# R35 GTR Coated - What do I need?



## Markys (Jan 4, 2020)

I have a new to me GT-R which I believe has been coated, the paint work is A1 and the car was part of a collection and well looked after. I have a karcher and want to have an easy and regular 'ish washing routine, I am a traditional one bucket and sponge kind of person but I know this is not a fitting for such a car and to keep it in the condition its presently in, what products do I need to be looking at from wash mitts to wheel brushes to snow foams ect?


----------



## SKNAM (Nov 30, 2018)

I use Zymol products, Autobathe for the wash , cleaner and wax for the wheels, and HD Cleanse the car every 6 months (this is a liquid clay). Then use a very high quality wax/glaze like Concours and you are done. The finish and durability is exceptional with just 2 or 3 washes needed a month. 2 buckets with grit guards is useful to keep grit off sponge or wash mitt.

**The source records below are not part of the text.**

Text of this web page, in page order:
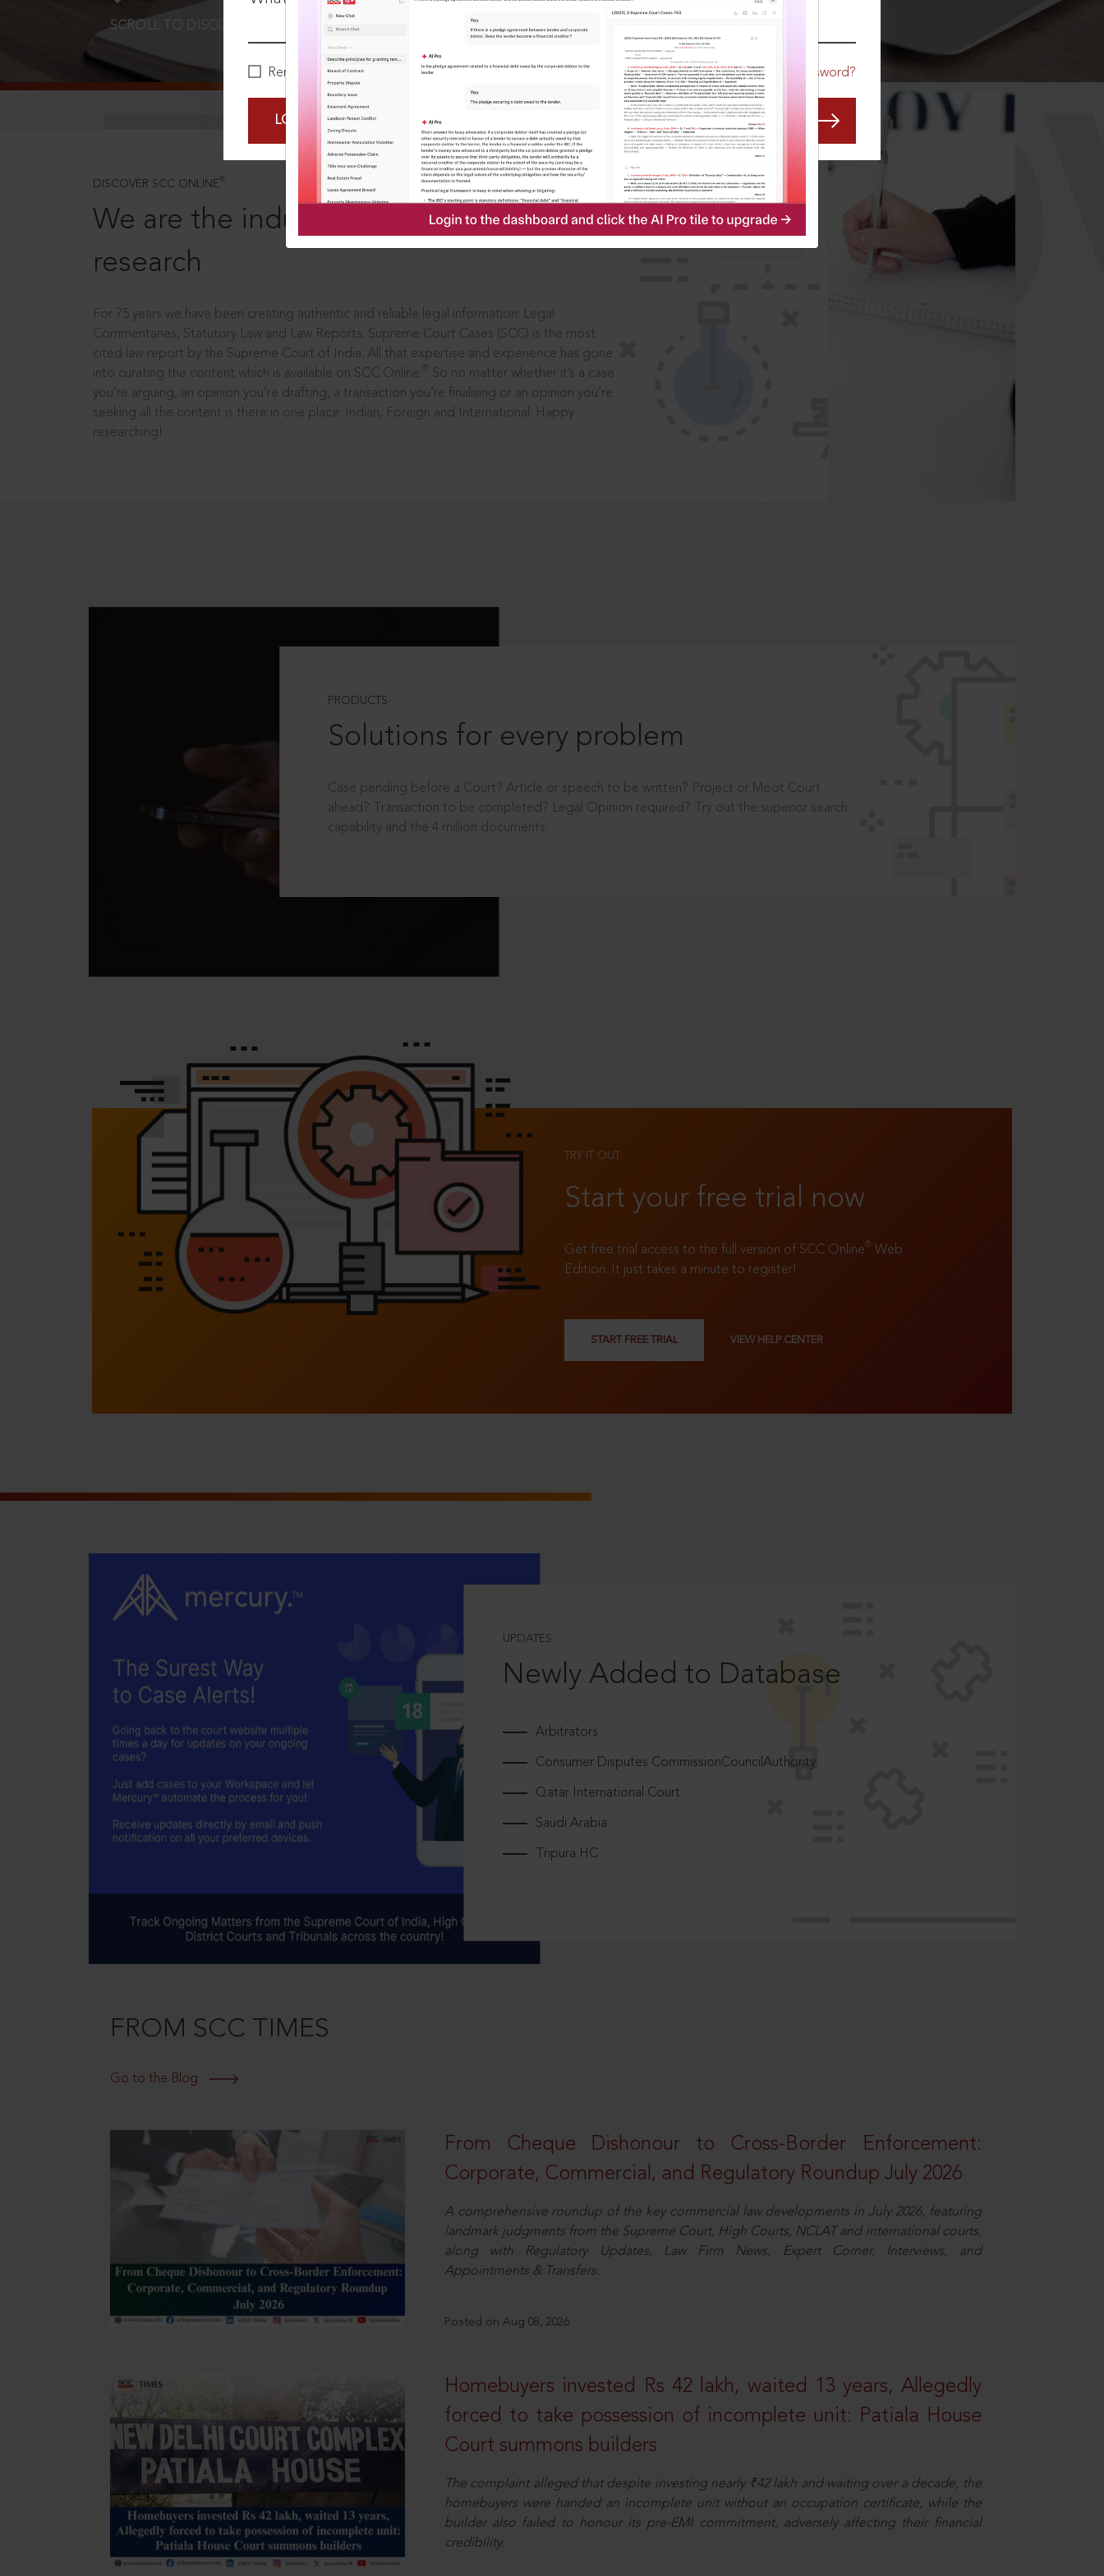
Remember Me Forgot Password?
LOGIN NOW
SCROLL TO DISCOVER MORE
DISCOVER SCC ONLINE ®
We are the industry leaders, in legal
research
For 75 years we have been creating authentic and reliable legal information: Legal
Commentaries, Statutory Law and Law Reports. Supreme Court Cases (SCC) is the most
cited law report by the Supreme Court of India. All that expertise and experience has gone
into curating the content which is available on SCC Online.
So no matter whether it’s a case
you’re arguing, an opinion you’re drafting, a transaction you’re finalising or an opinion you’re
seeking all the content is there in one place: Indian, Foreign and International. Happy
researching!
PRODUCTS
Solutions for every problem
Case pending before a Court? Article or speech to be written? Project or Moot Court
ahead? Transaction to be completed? Legal Opinion required? Try out the superior search
capability and the 4 million documents.
TRY IT OUT
Start your free trial now
Get free trial access to the full version of SCC Online® Web
Edition. It just takes a minute to register!
START FREE TRIAL VIEW HELP CENTER
UPDATES
Newly Added to Database
Arbitrators
Consumer Disputes CommissionCouncilAuthority
Qatar International Court
Saudi Arabia
Tripura HC
FROM SCC TIMES
Go to the Blog
From Cheque Dishonour to Cross-Border Enforcement:
Corporate, Commercial, and Regulatory Roundup July 2026
A comprehensive roundup of the key commercial law developments in July 2026, featuring
landmark judgments from the Supreme Court, High Courts, NCLAT and international courts,
along with Regulatory Updates, Law Firm News, Expert Corner, Interviews, and
Appointments & Transfers.
Posted on Aug 08, 2026
Homebuyers invested Rs 42 lakh, waited 13 years, Allegedly
forced to take possession of incomplete unit: Patiala House
Court summons builders
The complaint alleged that despite investing nearly ₹42 lakh and waiting over a decade, the
homebuyers were handed an incomplete unit without an occupation certificate, while the
builder also failed to honour its pre-EMI commitment, adversely affecting their financial
credibility.
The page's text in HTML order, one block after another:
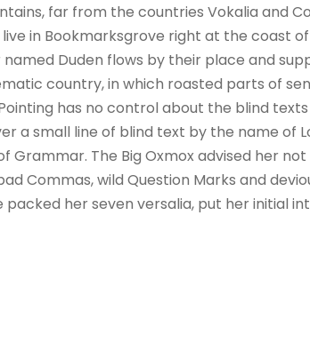
far from the countries Vokalia and
in Bookmarksgrove right at the coast
Duden flows by their place and
country, in which roasted parts of
has no control about the blind
a small line of blind text by the name of
The Big Oxmox advised her not
Commas, wild Question Marks and
packed her seven versalia, put her initial
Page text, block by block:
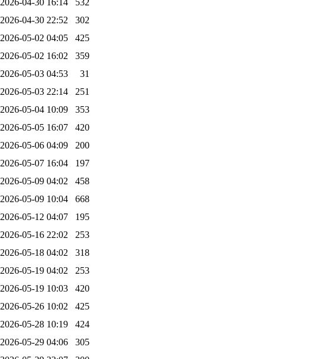
2026-04-30 22:52
302
2026-05-02 04:05
425
2026-05-02 16:02
359
2026-05-03 04:53
31
2026-05-03 22:14
251
2026-05-04 10:09
353
2026-05-05 16:07
420
2026-05-06 04:09
200
2026-05-07 16:04
197
2026-05-09 04:02
458
2026-05-09 10:04
668
2026-05-12 04:07
195
2026-05-16 22:02
253
2026-05-18 04:02
318
2026-05-19 04:02
253
2026-05-19 10:03
420
2026-05-26 10:02
425
2026-05-28 10:19
424
2026-05-29 04:06
305
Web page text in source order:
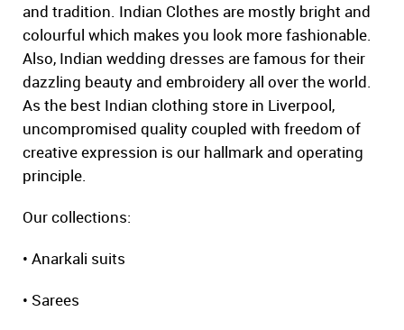
and tradition. Indian Clothes are mostly bright and
colourful which makes you look more fashionable.
Also, Indian wedding dresses are famous for their
dazzling beauty and embroidery all over the world.
As the best Indian clothing store in Liverpool,
uncompromised quality coupled with freedom of
creative expression is our hallmark and operating
principle.
Our collections:
• Anarkali suits
• Sarees

I use washmitt and horse hair brush for the wheels (any decent brand will do really) and either washmitt or Zymol sponge for car. With Autobathe after you have waxed the car well you won't really need snow foam for the body, but might for wheels, wheelarches etc, or if really bad and need to get deep grime off perhaps a traffic film remover. Best advice is to use quality products and learn best way to use them via YouTube etc vids.


----------



## gtrintoon (Nov 16, 2014)

I have always found Meguiars products very good, they range from car shampoo right through to all your polishes and waxes. They also have a video channel on YouTube which they take you through each step of the car detailing process starting from basic washing through to full detail so you can watch what you need depending on how detailed you want to go. Well worth a watch IMO.


----------